Em abril de 2024, a Fundação Oswaldo Cruz (Fiocruz) e o Instituto Socioambiental (ISA) também apontaram que em 9 comunidades Yanomami, 94% dos indígenas têm alto nível de contaminação pelo metal. As comunidades que participaram da pesquisa ficam às margens do rio Mucajaí.
Ciclo de contaminação do mercúrio
Mercúrio é usado em garimpos ilegais.
Ipen/Divulgação/Arquivo
O ciclo de contaminação do mercúrio começa com o processo de amalgamação, técnica que faz com o ouro e o mercúrio se fundam em uma liga metálica para que o metal precioso possa ser extraído “limpo”.
Depois, a liga é aquecida, fazendo com que o mercúrio evapore e passe a circular na atmosfera. Segundo o estudo, a maior parte do mercúrio gasoso é “guardada” nas árvores próximas ao garimpo e depois depositada no solo.
Na análise dos pesquisadores, a maior parte do mercúrio que chega aos rios é absorvido nas partículas do solo. O desmatamento de árvores, por exemplo, acelera o processo de erosão e, consequentemente, a deposição de metal tóxico nos rios.
“Esse solo vai ser transportado até os rios em processos erosivos que podem ser naturais ou podem ser inclusive agravados por atividades antrópicas, como desmatamento ou queimadas. Esse solo é carreado até os cursos hídricos e neles essas partículas de solo, esses sedimentos, são transportados por longas distâncias, podendo parar inclusive no oceano”, explica Vitor em entrevista ao g1 e a Rede Amazônica.
Com pouco oxigênio e altas concentrações de matéria orgânica, o mercúrio particulado se transforma em metilmercúrio. É nesta forma que ele é capaz de se acumular na cadeia alimentar, especialmente em peixes “canibais”. Esses peixes são consumidos pelas populações locais, que podem adoecer.
Recomendações
A ideia do estudo é fornecer as bases científicas necessárias para planejar e implementar políticas públicas eficazes e adequadas às realidades locais das regiões afetadas pela contaminação do metal. Ele recomenda como necessária:
A implementação de um programa de monitoramento amplo, adaptado às condições das diferentes sub-regiões. O sistema deve priorizar áreas mais vulneráveis e buscar produzir informações que aprimorem o planejamento de maneira iterativa. A colaboração com comunidades e parceiros locais é chave para alcançar resultados contínuos e abrangentes;
O aprimoramento da legislação brasileira, substituindo os limites fixos atualmente estabelecidos por parâmetros baseados em análise de risco que considerem o alto consumo de peixe na região;
O estabelecimento de um conselho alimentar ativo e dinâmico, capaz de fornecer diretrizes claras para as populações locais acerca do consumo de peixe.

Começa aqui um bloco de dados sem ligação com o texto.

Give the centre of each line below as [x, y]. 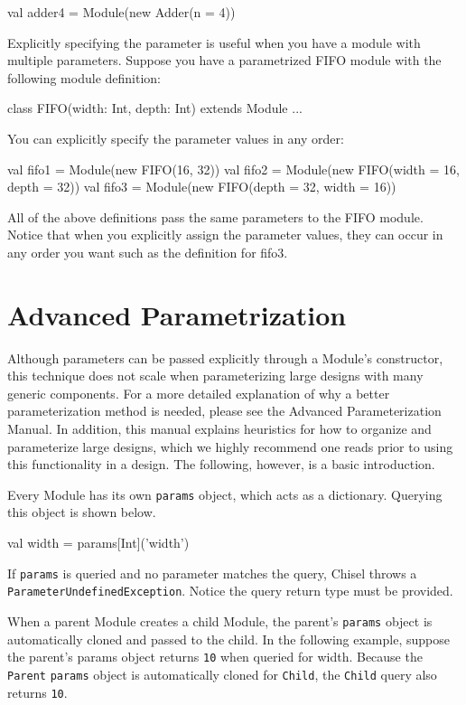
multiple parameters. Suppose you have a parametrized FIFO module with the [224, 60]
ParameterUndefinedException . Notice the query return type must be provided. [230, 591]
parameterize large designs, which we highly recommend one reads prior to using [230, 446]
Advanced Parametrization [177, 314]
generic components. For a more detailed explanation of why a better [199, 393]
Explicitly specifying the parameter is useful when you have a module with [214, 42]
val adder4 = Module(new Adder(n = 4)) [121, 12]
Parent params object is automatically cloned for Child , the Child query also [222, 674]
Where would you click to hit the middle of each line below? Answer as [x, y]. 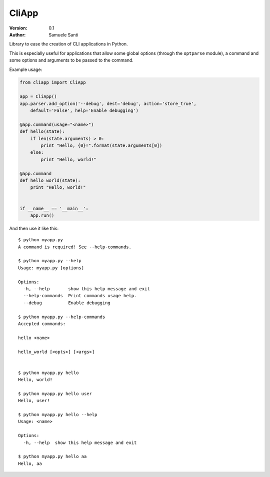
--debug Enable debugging [67, 303]
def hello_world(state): [50, 180]
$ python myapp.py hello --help [58, 415]
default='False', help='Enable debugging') [84, 111]
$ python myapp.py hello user [55, 394]
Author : [17, 34]
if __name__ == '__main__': [54, 208]
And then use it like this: [34, 228]
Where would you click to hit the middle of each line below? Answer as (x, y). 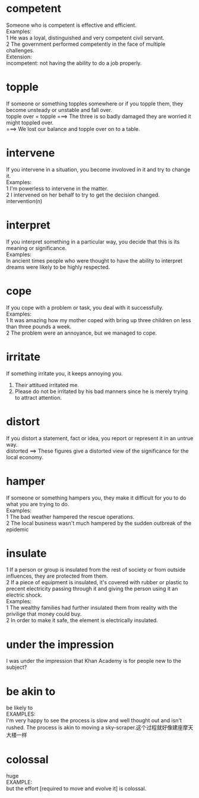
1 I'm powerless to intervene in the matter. (57, 188)
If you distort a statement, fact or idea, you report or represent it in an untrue (100, 438)
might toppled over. (30, 122)
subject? (17, 667)
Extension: (19, 57)
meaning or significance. (37, 248)
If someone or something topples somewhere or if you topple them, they (95, 104)
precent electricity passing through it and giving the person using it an (92, 589)
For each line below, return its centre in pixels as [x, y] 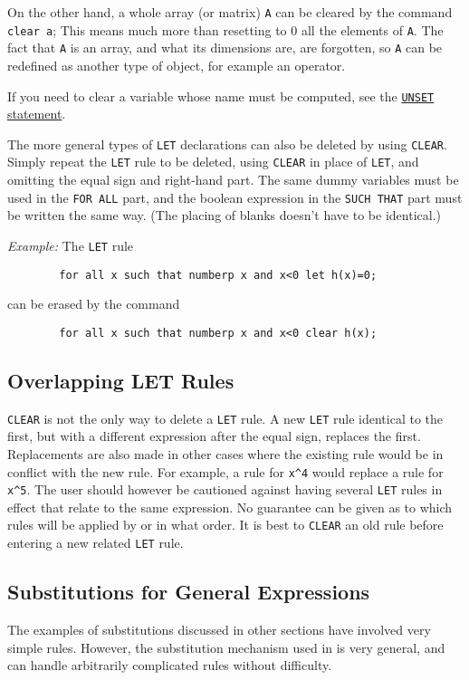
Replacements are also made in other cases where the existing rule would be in [225, 453]
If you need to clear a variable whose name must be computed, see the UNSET [221, 96]
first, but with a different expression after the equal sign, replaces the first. [214, 436]
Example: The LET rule [71, 245]
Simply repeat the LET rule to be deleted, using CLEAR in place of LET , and [213, 162]
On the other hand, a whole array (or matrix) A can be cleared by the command [230, 12]
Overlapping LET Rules [121, 380]
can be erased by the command [94, 304]
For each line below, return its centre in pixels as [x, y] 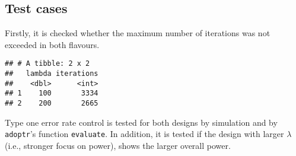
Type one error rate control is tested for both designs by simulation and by [141, 122]
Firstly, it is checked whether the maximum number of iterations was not [138, 33]
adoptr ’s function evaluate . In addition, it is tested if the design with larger [144, 134]
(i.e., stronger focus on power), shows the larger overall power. [118, 145]
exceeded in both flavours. [52, 44]
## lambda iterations [52, 74]
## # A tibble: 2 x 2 [47, 64]
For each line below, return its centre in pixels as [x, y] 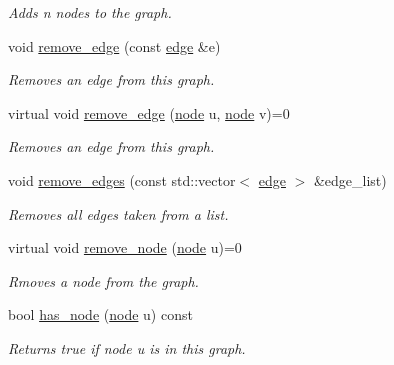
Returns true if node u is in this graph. [127, 347]
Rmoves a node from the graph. [103, 280]
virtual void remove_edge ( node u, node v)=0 [149, 112]
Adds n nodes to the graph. [90, 12]
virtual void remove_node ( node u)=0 [125, 247]
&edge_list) [350, 179]
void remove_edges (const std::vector [122, 179]
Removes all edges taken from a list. [118, 213]

As orientações devem considerar as diferentes espécies e sua frequência de ingestão, respeitando sempre as características socioeconômicas de cada comunidade;
A implementação de um sistema padronizado de informações e a complementação das bases de dados existentes, como o Observatório do Mercúrio, para apoiar o planejamento governamental e guiar a tomada de decisões.
Terra Yanomami
Com 9,6 milhões de hectares, a Terra Yanomami é considerada o maior território indígena do Brasil em extensão territorial e enfrenta uma crise sem precedentes, com casos graves de indígenas com malária e desnutrição severa.
O território é alvo do garimpo ilegal há décadas, mas a invasão se intensificou nos últimos anos. A atividade impacta diretamente o modo de vida dos povos originários, isto porque a invasão destrói o meio ambiente, causa violência, conflitos armados e poluição dos rios devido ao uso do mercúrio.
Em janeiro do ano passado, o governo federal começou a criar ações para enfrentar a crise, com o envio de profissionais de saúde, cestas básicas e materiais para auxiliar os Yanomami. Além disso, forças de segurança foram enviadas para a região para frear a atuação de garimpeiros no território.
Mesmo com o enfrentamento, um ano após o governo decretar emergência, o garimpo ilegal e a crise humanitária permanecem na região.
Em março, o Ministério dos Povos Indígenas (MPI) estimou que cerca de sete mil garimpeiros ilegais continuam em atividade no território. O número de invasores diminuiu 65% em um ano, se comparado ao início das operações do governo federal, quando havia 20 mil invasores no território.